Meiu Line (名雨線) began construction in 1935 to connect Nayoro to Shumarinai. The line was completed in 1939, and the two lines were renamed to Shinmei Line, taking letters from the two terminus.

===Post war===

In 1960s, due to the decline of coal mines and introduction of cheaper foreign woods, the economy of the nearby municipalities began to decline. This led to the slow decrease in the population. Population in Horokonai decreased to 7,283 by 1970 compared to 12,016 in 1960. In areas close to Shirakaba station and Fukinodai, settlements disappeared, and with the ongoing motorization and the improvements in roads, the number of users fell to one-third of its peak.

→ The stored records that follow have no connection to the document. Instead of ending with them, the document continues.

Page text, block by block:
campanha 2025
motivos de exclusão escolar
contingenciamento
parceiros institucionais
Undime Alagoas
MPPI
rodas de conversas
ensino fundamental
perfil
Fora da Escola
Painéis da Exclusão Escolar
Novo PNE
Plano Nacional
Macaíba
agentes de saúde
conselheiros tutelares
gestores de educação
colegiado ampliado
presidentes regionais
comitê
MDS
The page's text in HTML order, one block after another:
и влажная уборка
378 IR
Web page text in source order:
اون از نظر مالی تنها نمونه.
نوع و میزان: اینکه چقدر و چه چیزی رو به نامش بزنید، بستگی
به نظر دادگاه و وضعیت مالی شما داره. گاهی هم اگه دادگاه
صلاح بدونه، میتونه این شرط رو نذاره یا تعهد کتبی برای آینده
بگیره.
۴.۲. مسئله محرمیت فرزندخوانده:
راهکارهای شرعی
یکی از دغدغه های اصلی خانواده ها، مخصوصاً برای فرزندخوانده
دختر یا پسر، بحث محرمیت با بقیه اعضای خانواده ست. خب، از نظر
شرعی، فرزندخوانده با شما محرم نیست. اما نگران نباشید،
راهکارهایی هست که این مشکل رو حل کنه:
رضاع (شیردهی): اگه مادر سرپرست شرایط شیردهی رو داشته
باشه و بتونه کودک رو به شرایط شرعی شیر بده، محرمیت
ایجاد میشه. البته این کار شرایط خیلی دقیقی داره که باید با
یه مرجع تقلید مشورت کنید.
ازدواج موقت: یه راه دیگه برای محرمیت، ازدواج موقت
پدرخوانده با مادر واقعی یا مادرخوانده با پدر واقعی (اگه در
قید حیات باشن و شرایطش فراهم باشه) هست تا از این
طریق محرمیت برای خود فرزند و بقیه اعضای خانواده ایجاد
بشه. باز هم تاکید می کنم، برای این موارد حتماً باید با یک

Following the huge drop in users and operating ratio hitting 2,785, the line was listed as one of the Deficit 83 Lines movement and later Specified local lines. However, due to lack of replacement roads, it was not closed by the movement, the line continued to operate until 1995, when it was closed and switched to bus service by JR Hokkaido Bus Company.

==Rolling stock==
Six JNR Class C11s were used in the line from 1941 to 1949. JGR Class 8620 and JNR Class 9600 were used until the 1970s.

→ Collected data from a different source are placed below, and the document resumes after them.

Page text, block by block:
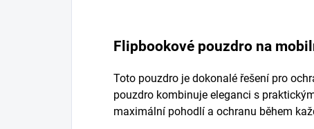
Flipbookové pouzdro na
Toto pouzdro je dokonalé řešení pro
pouzdro kombinuje eleganci s
maximální pohodlí a ochranu během
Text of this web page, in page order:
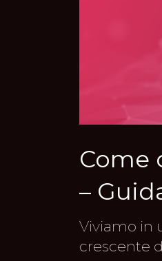
Come
–
Viviamo in
crescente
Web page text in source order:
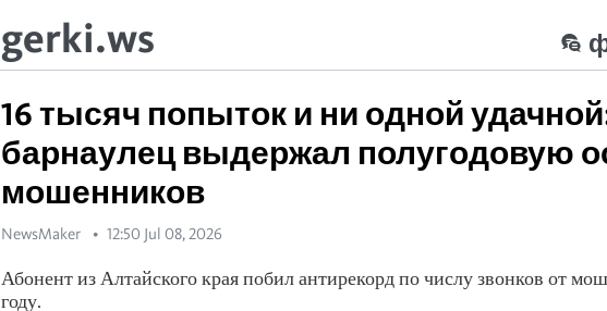
gerki.ws
16 тысяч попыток и ни одной
барнаулец выдержал полугодовую
мошенников
NewsMaker 12:50 Jul 08, 2026
Абонент из Алтайского края побил антирекорд по числу звонков от
году.
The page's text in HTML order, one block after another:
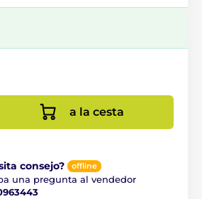
a la cesta
consejo? offline
una pregunta al vendedor

KiHa 01 series was used from August 1955, but were slowly replaced by KiHa 05, which were used by 1966. After 1966, KiHa 21 and KiHa 22 DMU made for Hokkaido were used.

From March 1986, KiHa 53, KiHa 54, and KiHa 40 were used until the closure of the entire line.